Женский голос пробормотал что-то невнятное, но Бусуйок, напустив на себя веселый вид, уже смешался с толпой. На самом деле он успокоился лишь после того, как увидел среди крестьян самых уважаемых людей села, и даже старосту Правила.
— Вот это правильно, братцы! — заявил корчмарь окружающим.— Коли будем все заодно, никто против нас не выстоит!
Мирон Юга знал, что крестьяне собрались в примэрии и готовятся идти в усадьбу. Его бухгалтер Исбэшеску до последнего дня сидел, уткнувшись носом в свои книги, считая, что, раз он занимается одной цифирью, разногласия между помещиками и крестьянами не имеют к нему никакого касательства. Когда же приказчик Бумбу сказал ему, правда, скорее в шутку, что мужики именно его, Исбэшеску, ненавидят больше всех из-за долговых книг и расчетов по подрядам, он пришел в ужас. Поэтому он с самого утра чутко прислушивался к малейшему шуму, ловил все слухи, выспрашивал слуг и просто прохожих и то и дело бегал с докладом к старому барину. При этом он каждый раз добавлял, что нужно воспользоваться тем, что крестьяне нерешительно топчутся на месте, и, пока еще не поздно, покинуть Амару. Все равно при нынешнем яростном возбуждении толпы всякое сопротивление будет тщетным. Мирон Юга выслушивал его, но пропускал советы бухгалтера мимо ушей. Когда же Исбэшеску стал настаивать, старик, раздраженно оборвав бухгалтера, порекомендовал ему заниматься своими реестрами и не докучать дурацкими советами.

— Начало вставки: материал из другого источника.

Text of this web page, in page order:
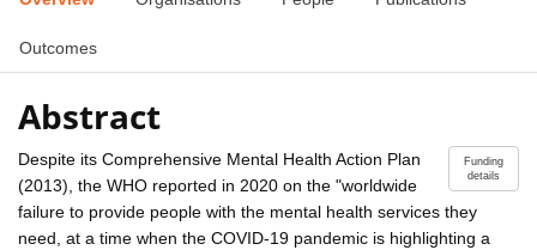
Outcomes
Abstract
Funding
details
Despite its Comprehensive Mental Health Action Plan
(2013), the WHO reported in 2020 on the "worldwide
failure to provide people with the mental health services they
need, at a time when the COVID-19 pandemic is highlighting a
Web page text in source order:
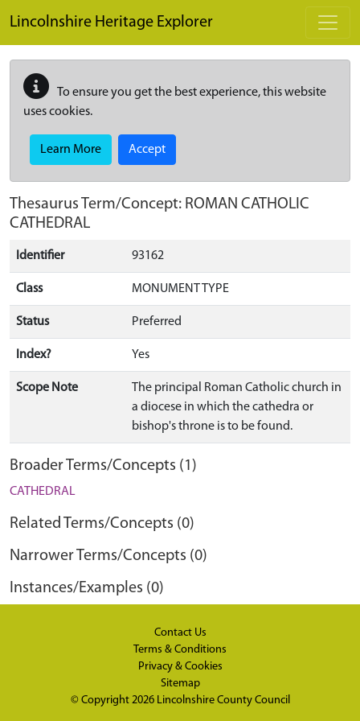
Lincolnshire Heritage Explorer
To ensure you get the best experience, this website
uses cookies.
Learn More Accept
Thesaurus Term/Concept: ROMAN CATHOLIC
CATHEDRAL
Identifier 93162
Class MONUMENT TYPE
Status Preferred
Index? Yes
Scope Note
The principal Roman Catholic church in
a diocese in which the cathedra or
bishop's throne is to be found.
Broader Terms/Concepts (1)
CATHEDRAL
Related Terms/Concepts (0)
Narrower Terms/Concepts (0)
Instances/Examples (0)
Contact Us
Terms & Conditions
Privacy & Cookies
Sitemap
© Copyright 2026 Lincolnshire County Council
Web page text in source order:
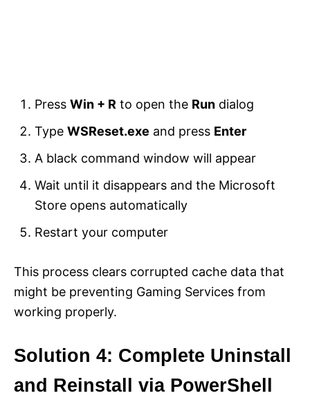
Press Win + R to open the Run dialog
Type WSReset.exe and press Enter
A black command window will appear
Wait until it disappears and the Microsoft
Store opens automatically
Restart your computer
This process clears corrupted cache data that
might be preventing Gaming Services from
working properly.
Solution 4: Complete Uninstall
and Reinstall via PowerShell

— Мужики идут, господин Юга! — завопил в отчаянии Исбэшеску, вбегая в комнату хозяина.— Там вся деревня, барин!.. Мы пропали! Ох, боже, боже, почему только вы меня не послушали!

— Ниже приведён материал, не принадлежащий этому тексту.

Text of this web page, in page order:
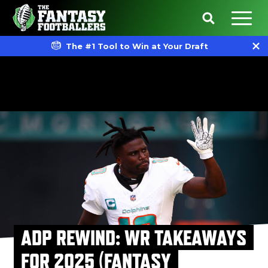
The #1 Tool to Win at Your Draft
ADP REWIND: WR TAKEAWAYS
FOR 2025 (FANTASY
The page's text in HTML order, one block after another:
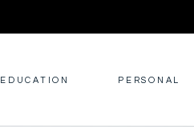
EDUCATION PERSONAL
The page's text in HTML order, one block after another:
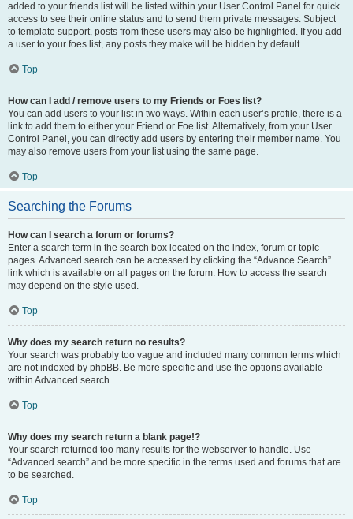
added to your friends list will be listed within your User Control Panel for quick
access to see their online status and to send them private messages. Subject
to template support, posts from these users may also be highlighted. If you add
a user to your foes list, any posts they make will be hidden by default.
Top
How can I add / remove users to my Friends or Foes list?
You can add users to your list in two ways. Within each user’s profile, there is a
link to add them to either your Friend or Foe list. Alternatively, from your User
Control Panel, you can directly add users by entering their member name. You
may also remove users from your list using the same page.
Top
Searching the Forums
How can I search a forum or forums?
Enter a search term in the search box located on the index, forum or topic
pages. Advanced search can be accessed by clicking the “Advance Search”
link which is available on all pages on the forum. How to access the search
may depend on the style used.
Top
Why does my search return no results?
Your search was probably too vague and included many common terms which
are not indexed by phpBB. Be more specific and use the options available
within Advanced search.
Top
Why does my search return a blank page!?
Your search returned too many results for the webserver to handle. Use
“Advanced search” and be more specific in the terms used and forums that are
to be searched.
Top
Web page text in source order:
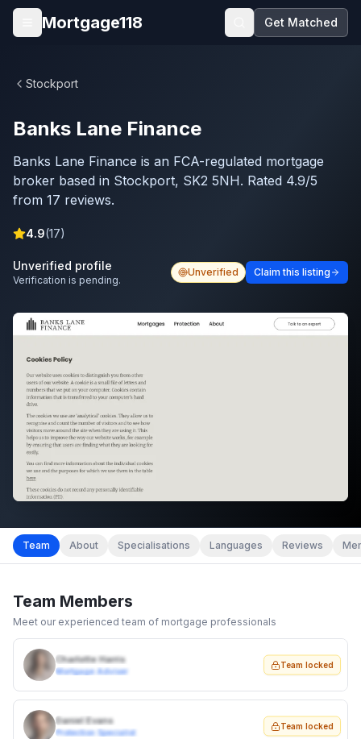
Skip to main content
Open menu
Mortgage118 Get Matched
Stockport
Banks Lane Finance
Banks Lane Finance is an FCA-regulated mortgage
broker based in Stockport, SK2 5NH. Rated 4.9/5
from 17 reviews.
4.9(17)
Unverified profile
Verification is pending.
Unverified Claim this listing
Team About Specialisations Languages Reviews
Team Members
Meet our experienced team of mortgage professionals
Charlotte Harris
Mortgage Adviser
Team locked
Daniel Evans
Protection Specialist
Team locked
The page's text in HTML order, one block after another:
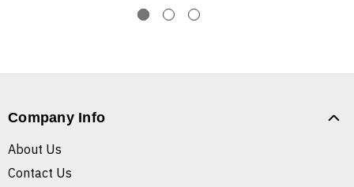
Company Info
About Us
Contact Us
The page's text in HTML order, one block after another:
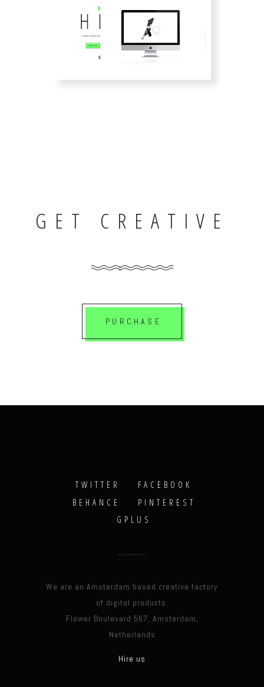
GET CREATIVE
PURCHASE
TWITTER
FACEBOOK
BEHANCE
PINTEREST
GPLUS
We are an Amsterdam based creative factory
of digital products.
Flower Boulevard 567, Amsterdam,
Netherlands
Hire us
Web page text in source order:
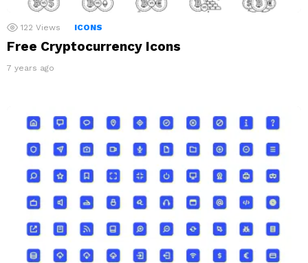
122 Views ICONS
Free Cryptocurrency Icons
7 years ago
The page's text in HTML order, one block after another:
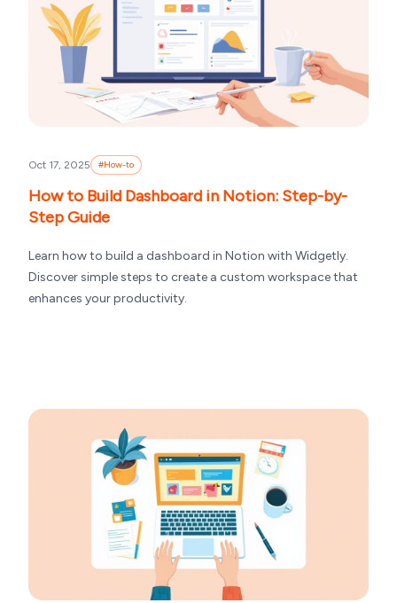
Oct 17, 2025 #How-to
How to Build Dashboard in Notion: Step-by-
Step Guide
Learn how to build a dashboard in Notion with Widgetly.
Discover simple steps to create a custom workspace that
enhances your productivity.
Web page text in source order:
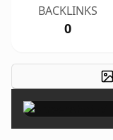
BACKLINKS
0
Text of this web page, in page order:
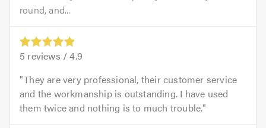
round, and...
5 reviews /4.9
They are very professional, their customer service
and the workmanship is outstanding. I have used
them twice and nothing is to much trouble.
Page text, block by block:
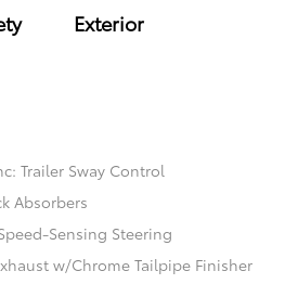
Exterior
Trailer Sway Control
Absorbers
Sensing Steering
w/Chrome Tailpipe Finisher
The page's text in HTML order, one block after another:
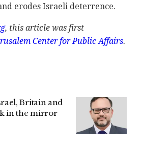
erodes Israeli deterrence.
, this article was first
Center for Public Affairs.
Britain and
in the mirror

— Да помолчи ты и не теряй голову! — хладнокровно перебил его Юга.— Пусть приходят! Это даже лучше, наконец-то мы с ними все выясним!

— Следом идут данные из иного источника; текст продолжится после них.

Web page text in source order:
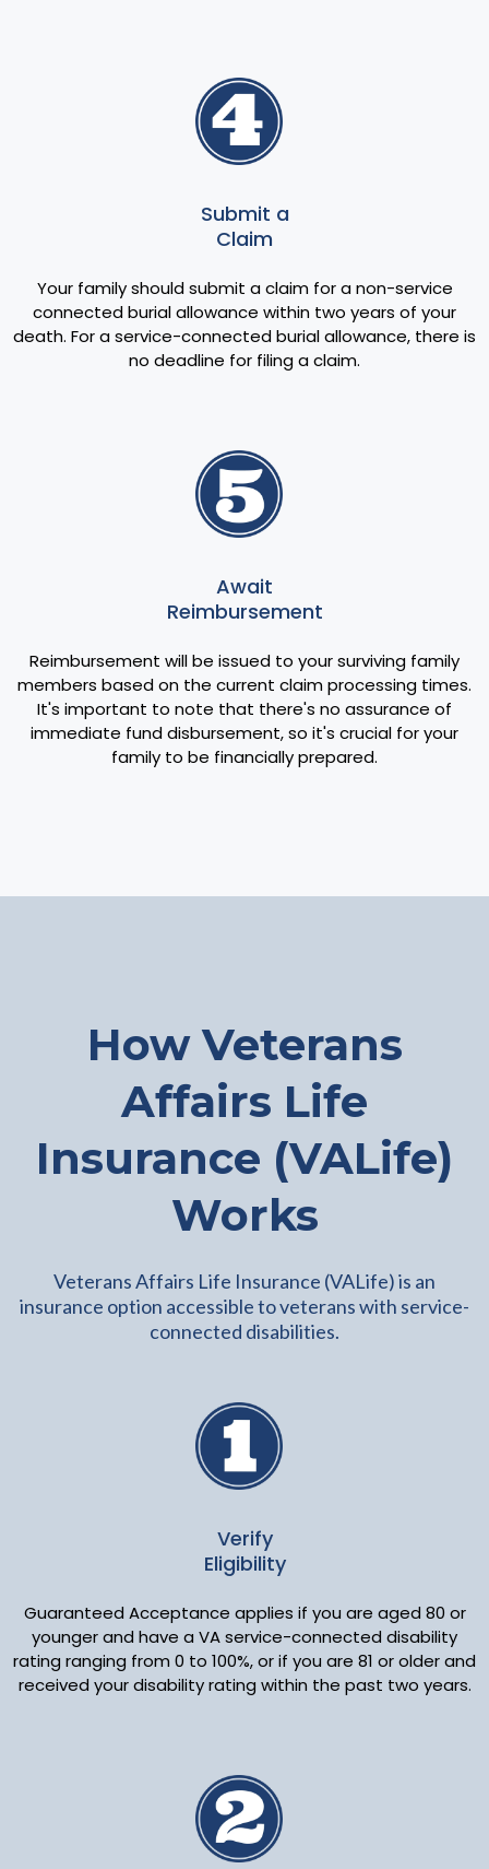
Submit a
Claim
Your family should submit a claim for a non-service
connected burial allowance within two years of your
death. For a service-connected burial allowance, there is
no deadline for filing a claim.
Await
Reimbursement
Reimbursement will be issued to your surviving family
members based on the current claim processing times.
It's important to note that there's no assurance of
immediate fund disbursement, so it's crucial for your
family to be financially prepared.
How Veterans
Affairs Life
Insurance (VALife)
Works
Veterans Affairs Life Insurance (VALife) is an
insurance option accessible to veterans with service-
connected disabilities.
Verify
Eligibility
Guaranteed Acceptance applies if you are aged 80 or
younger and have a VA service-connected disability
rating ranging from 0 to 100%, or if you are 81 or older and
received your disability rating within the past two years.

Исбэгяеску решил остаться вместе с Югой. «Что будет с барином, то будет и со мной»,— рассудил он, в глубине души рассчитывая на то, что крестьяне глубоко уважают старика и не причинят ему никакого зла, а если так, то и с ним не случится ничего дурного.
— Что ж вы решили предпринять, барин? — снова спросил бухгалтер, увидев, что старик прогуливается по комнате, заложив руки за спину.— Может быть, лучше выйти им навстречу, а то они ворвутся в дом.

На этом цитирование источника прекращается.